Task item: Give back an exact copy of the lines in the records below, from the line that has "For each line" through the line that has "properties directly from", and nothing besides.
|---|
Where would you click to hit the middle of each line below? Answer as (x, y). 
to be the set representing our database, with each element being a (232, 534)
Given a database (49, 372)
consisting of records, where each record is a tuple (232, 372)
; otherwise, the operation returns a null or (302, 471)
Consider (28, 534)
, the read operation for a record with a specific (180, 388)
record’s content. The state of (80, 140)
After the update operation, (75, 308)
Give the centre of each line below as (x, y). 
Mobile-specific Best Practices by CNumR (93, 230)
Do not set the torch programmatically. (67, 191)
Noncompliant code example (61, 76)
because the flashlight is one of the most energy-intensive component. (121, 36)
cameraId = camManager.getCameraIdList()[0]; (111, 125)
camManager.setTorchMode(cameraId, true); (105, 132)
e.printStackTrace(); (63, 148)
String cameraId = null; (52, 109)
|---|
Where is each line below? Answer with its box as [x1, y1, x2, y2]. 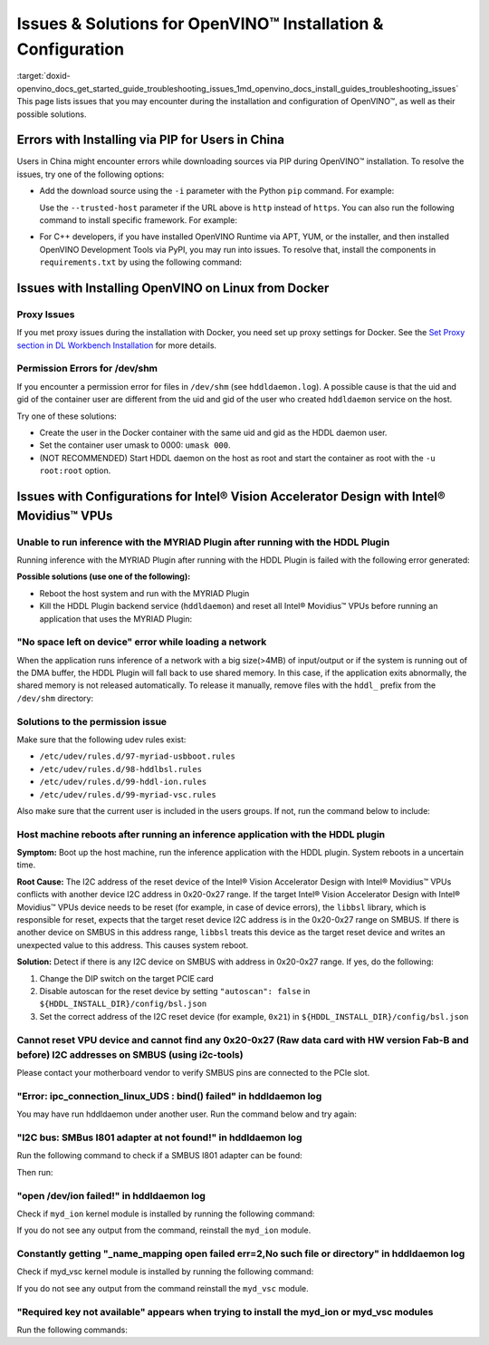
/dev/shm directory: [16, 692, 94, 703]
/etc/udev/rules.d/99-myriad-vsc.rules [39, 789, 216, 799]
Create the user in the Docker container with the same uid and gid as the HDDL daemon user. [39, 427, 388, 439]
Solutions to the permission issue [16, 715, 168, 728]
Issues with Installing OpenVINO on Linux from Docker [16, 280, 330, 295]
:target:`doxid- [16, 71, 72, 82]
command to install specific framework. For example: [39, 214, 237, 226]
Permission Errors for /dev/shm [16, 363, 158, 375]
|---|
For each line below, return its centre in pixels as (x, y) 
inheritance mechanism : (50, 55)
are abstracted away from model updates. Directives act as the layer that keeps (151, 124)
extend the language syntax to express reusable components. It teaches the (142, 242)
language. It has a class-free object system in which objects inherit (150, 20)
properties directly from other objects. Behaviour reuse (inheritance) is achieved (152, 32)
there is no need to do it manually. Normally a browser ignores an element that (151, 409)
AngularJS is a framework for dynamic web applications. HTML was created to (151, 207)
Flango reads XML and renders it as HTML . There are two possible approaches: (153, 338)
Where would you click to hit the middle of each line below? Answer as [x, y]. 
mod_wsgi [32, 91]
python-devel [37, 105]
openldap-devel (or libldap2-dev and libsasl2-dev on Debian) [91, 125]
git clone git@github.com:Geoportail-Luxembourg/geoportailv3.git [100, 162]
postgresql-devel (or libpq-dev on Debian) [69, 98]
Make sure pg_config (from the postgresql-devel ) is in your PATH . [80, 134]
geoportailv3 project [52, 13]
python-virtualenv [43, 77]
|---|
Finished exercise:
For each line below, return its centre in pixels as (x, y) 
inheritance mechanism : (50, 55)
are abstracted away from model updates. Directives act as the layer that keeps (151, 124)
extend the language syntax to express reusable components. It teaches the (142, 242)
language. It has a class-free object system in which objects inherit (150, 20)
properties directly from other objects. Behaviour reuse (inheritance) is achieved (152, 32)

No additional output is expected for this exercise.